Friday, 24 July 2015
The MSG-4 satellite was launched on 15 July at 23:42 CEST aboard an Ariane 5 rocket from Europe’s Spaceport in French Guiana and is en route to geostationary orbit. It is currently controlled by ESOC, which performs the Launch and Early Operations (LEOP) service under EUMETSAT contract.
EUMETSAT’s own ground systems and operations teams are ready to take over control of the satellite from ESOC after the successful completion of the LEOP, foreseen around 26 July, and to start the commissioning of the full MSG-4 system.
This will involve all EUMETSAT ground systems used to control the spacecraft, receive and process their imagery and deliver quality-controlled products to users worldwide.
The capacity of the systems has been expanded to support a fourth MSG spacecraft in orbit and, after a successful test campaign, all systems and the EUMETSAT operations teams are ready to commission and operate MSG-4, in addition to Meteosat-8, -9 and -10, which are already in orbit.
During commissioning, EUMETSAT will conduct an extensive testing programme to verify the end-to-end system performance. This will start with testing the spacecraft in orbit with the support of ESA, to confirm its full functionality after launch, including switching on the communications and imager payloads and taking the first image. This will be followed by trial dissemination of image data to a subset of expert users and the thorough validation of image data and extracted environmental products by EUMETSAT, based on the execution of a detailed system commissioning plan.
Upon the successful conclusion of the commissioning phase, MSG-4 will be declared operational, renamed Meteosat-11, and stored in orbit, where it will remain until needed to replace one of the older Meteosat satellites.
The MSG series of geostationary satellites ensures the safety of lives, property and infrastructure through its critical value for the nowcasting of high impact weather.
The European Organisation for the Exploitation of Meteorological Satellites is an intergovernmental organisation based in Darmstadt, Germany, currently with 30 Member States (Austria, Belgium, Bulgaria, Croatia, Czech Republic, Denmark, Estonia, Finland, France, Germany, Greece, Hungary, Iceland, Ireland, Italy, Latvia, Lithuania, Luxembourg, the Netherlands, Norway, Poland, Portugal, Romania, Slovakia, Slovenia, Spain, Sweden, Switzerland, Turkey and the United Kingdom) and one Cooperating State (Serbia).

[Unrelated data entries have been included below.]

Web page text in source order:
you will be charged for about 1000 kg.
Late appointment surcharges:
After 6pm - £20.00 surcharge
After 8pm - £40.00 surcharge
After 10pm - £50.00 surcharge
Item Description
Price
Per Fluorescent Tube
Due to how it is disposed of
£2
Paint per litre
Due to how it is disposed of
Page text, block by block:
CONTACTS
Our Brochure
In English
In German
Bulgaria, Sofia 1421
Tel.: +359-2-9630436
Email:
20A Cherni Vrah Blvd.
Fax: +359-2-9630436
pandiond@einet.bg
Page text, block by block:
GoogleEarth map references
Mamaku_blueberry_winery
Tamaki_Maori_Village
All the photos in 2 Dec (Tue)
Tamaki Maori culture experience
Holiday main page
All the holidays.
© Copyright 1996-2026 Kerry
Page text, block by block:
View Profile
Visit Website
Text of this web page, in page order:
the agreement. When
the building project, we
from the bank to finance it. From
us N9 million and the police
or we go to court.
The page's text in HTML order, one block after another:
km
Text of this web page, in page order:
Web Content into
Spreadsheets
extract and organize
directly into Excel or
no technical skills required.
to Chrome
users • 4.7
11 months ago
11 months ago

EUMETSAT operates the geostationary satellites Meteosat-8, -9 and -10 over Europe and Africa, and Meteosat-7 over the Indian Ocean.

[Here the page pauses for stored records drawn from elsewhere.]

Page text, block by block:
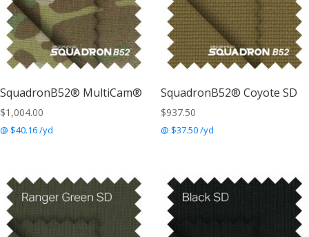
SquadronB52® MultiCam®
$1,004.00
@ $40.16 /yd
SquadronB52® Coyote SD
$937.50
@ $37.50 /yd
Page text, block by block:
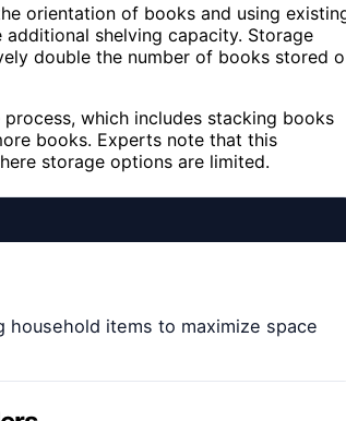
orientation of books and using
shelving capacity. Storage
double the number of books stored
which includes stacking books
books. Experts note that this
storage options are limited.
items to maximize space
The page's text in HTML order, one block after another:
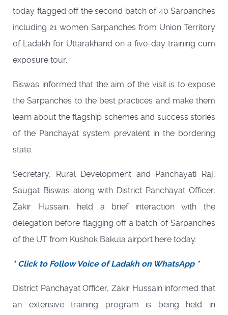
today flagged off the second batch of 40 Sarpanches
including 21 women Sarpanches from Union Territory
of Ladakh for Uttarakhand on a five-day training cum
exposure tour.
Biswas informed that the aim of the visit is to expose
the Sarpanches to the best practices and make them
learn about the flagship schemes and success stories
of the Panchayat system prevalent in the bordering
state.
Secretary, Rural Development and Panchayati Raj,
Saugat Biswas along with District Panchayat Officer,
Zakir Hussain, held a brief interaction with the
delegation before flagging off a batch of Sarpanches
of the UT from Kushok Bakula airport here today.
* Click to Follow Voice of Ladakh on WhatsApp *
District Panchayat Officer, Zakir Hussain informed that
an extensive training program is being held in

EUMETSAT also operates two Metop polar-orbiting satellites as part of the Initial Joint Polar System (IJPS) shared with the US National Oceanic and Atmospheric Administration (NOAA).
The data and products from EUMETSAT’s satellites are vital to weather forecasting and make a significant contribution to the monitoring of environment and the global climate.
From 2016 onwards, EUMETSAT will exploit the Copernicus Sentinel-3 marine mission, in cooperation with ESA and on behalf of the EU, and deliver data services to the Copernicus Marine Environment Monitoring Service.